Hi Aniruddha, Thank you for the post. While trying to implement the code, in this line: auc_score1 = roc_auc_score(testY1, pred_prob1[:,1]) I am getting an error like this: File "train_test_roc.py", line 566, in fpr1, tpr1, thresh1 = roc_curve(testY1, pred_prob1[:,1], pos_label=1) File "C:\Users\User\AppData\Local\Programs\Python\Python37\lib\site-packages\sklearn\utils\validation.py", line 73, in inner_f return f(**kwargs) File "C:\Users\User\AppData\Local\Programs\Python\Python37\lib\site-packages\sklearn\metrics\_ranking.py", line 776, in roc_curve y_true, y_score, pos_label=pos_label, sample_weight=sample_weight) File "C:\Users\User\AppData\Local\Programs\Python\Python37\lib\site-packages\sklearn\metrics\_ranking.py", line 539, in _binary_clf_curve raise ValueError("{0} format is not supported".format(y_type)) ValueError: multilabel-indicator format is not supported Do you think you could help me out how to solve it? Thank you in advance

Hi Aniruddha, Thanks for the detailed explanation. Just a quick question : What is the purpose and meaning of `pos_label` argument in roc_curve method ? Can you please explain? Thanks, Sarthak

Thank you very much for your post. I have a doubt on the probability table: In a binary classifier, that value is always the probability to get a value of True, right?

Very good explanation

Thank you for this nice piece. I just can't understand where you mentioned "Point A is where the Sensitivity is the highest and Specificity the lowest." Isn't that point a [1,1]? i.e. TPR =1 and FPR=1 as well?

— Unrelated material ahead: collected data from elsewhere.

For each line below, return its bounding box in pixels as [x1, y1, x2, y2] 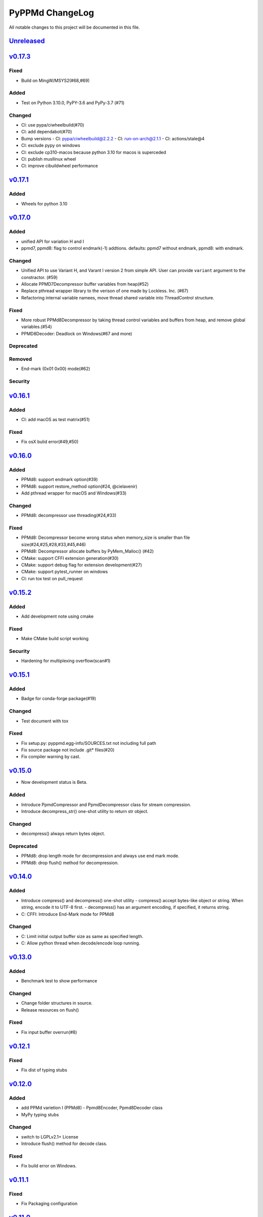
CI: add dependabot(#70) [21, 129, 73, 135]
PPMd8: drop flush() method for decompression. [21, 860, 119, 866]
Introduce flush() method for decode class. [21, 1141, 108, 1146]
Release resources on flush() [21, 1007, 79, 1013]
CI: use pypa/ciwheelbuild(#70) [21, 122, 85, 128]
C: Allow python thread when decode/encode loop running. [21, 940, 141, 946]
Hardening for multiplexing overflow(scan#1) [21, 658, 111, 664]
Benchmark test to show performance [21, 978, 97, 984]

Very interresting article thanks a lot

Great article. However, would like to check if OneVsRestClassifier is required? What is the difference between using OneVsRestClassifier and not using it? I tried out your code and not using it gave a slightly better score.

Very good article, thanks

Very useful, thank you very much.

I am using AUC for landslide susceptibility mapping and have divided the data into two unit, 70% and 30%. So for validation I am only using 30% of the data which were randomly selected form the whole data. But the AUC value for validation has come greater than the testing value. Is it correct? Should the validation AUC value should be lesser than the testing AUC value?

Thanks a lot Aniruddha. This was a very useful article in understanding ROC-AUC concept.

Thank you......! Nicely Explained.

Much thanks for this very insightful article. One question remains unanswered for me though: How do we get the auc_roc_scores for the multiclass? I have tried some codes based on your code for the LR & KN models plus some other searches but it's not working.